- WHAT IS EXPECTED -
The required output is the lines below from the line containing "Always remember: the" to the line containing "Created Emakefile used", inclusive, retyped exactly. No other lines belong in it.

▽

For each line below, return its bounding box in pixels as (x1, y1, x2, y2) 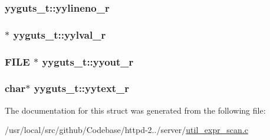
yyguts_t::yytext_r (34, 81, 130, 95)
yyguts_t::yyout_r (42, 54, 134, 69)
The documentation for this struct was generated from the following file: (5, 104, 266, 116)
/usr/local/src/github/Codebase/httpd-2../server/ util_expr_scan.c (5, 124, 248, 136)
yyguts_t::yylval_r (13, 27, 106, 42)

△
▽

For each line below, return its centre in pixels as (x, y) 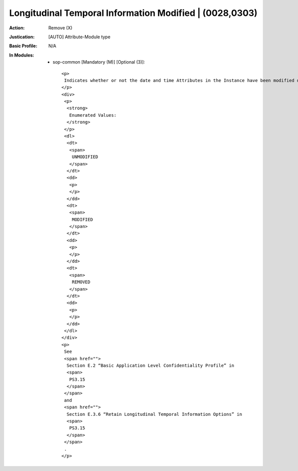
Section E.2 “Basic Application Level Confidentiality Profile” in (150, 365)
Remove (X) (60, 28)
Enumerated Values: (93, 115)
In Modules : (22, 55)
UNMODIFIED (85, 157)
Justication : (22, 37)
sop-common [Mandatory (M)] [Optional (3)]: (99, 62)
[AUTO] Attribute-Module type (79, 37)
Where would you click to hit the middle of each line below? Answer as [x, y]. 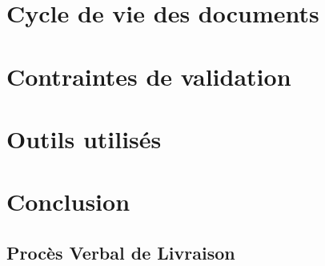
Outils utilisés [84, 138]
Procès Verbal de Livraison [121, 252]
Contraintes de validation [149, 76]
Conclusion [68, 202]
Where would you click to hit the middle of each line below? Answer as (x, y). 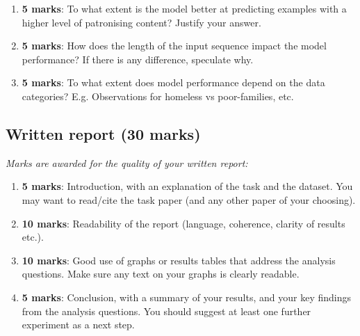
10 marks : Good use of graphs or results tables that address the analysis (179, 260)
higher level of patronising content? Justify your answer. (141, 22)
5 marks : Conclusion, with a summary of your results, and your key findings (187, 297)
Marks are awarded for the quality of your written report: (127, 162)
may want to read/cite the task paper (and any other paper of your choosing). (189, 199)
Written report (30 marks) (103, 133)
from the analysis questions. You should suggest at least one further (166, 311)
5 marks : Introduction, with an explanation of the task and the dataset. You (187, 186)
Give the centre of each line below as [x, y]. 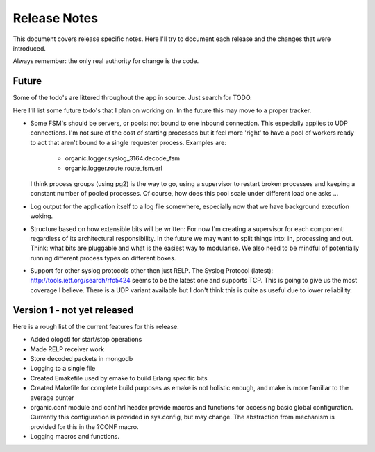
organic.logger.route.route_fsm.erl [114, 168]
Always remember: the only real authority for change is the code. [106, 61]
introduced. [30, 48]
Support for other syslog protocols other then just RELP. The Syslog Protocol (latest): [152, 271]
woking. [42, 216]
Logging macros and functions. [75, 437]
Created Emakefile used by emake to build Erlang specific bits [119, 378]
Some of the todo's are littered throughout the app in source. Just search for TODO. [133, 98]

△

- EXERCISE RESPONSE -
Always remember: the only real authority for change is the code. [106, 61]
introduced. [30, 48]
Support for other syslog protocols other then just RELP. The Syslog Protocol (latest): [152, 271]
woking. [42, 216]
Logging macros and functions. [75, 437]
Created Emakefile used by emake to build Erlang specific bits [119, 378]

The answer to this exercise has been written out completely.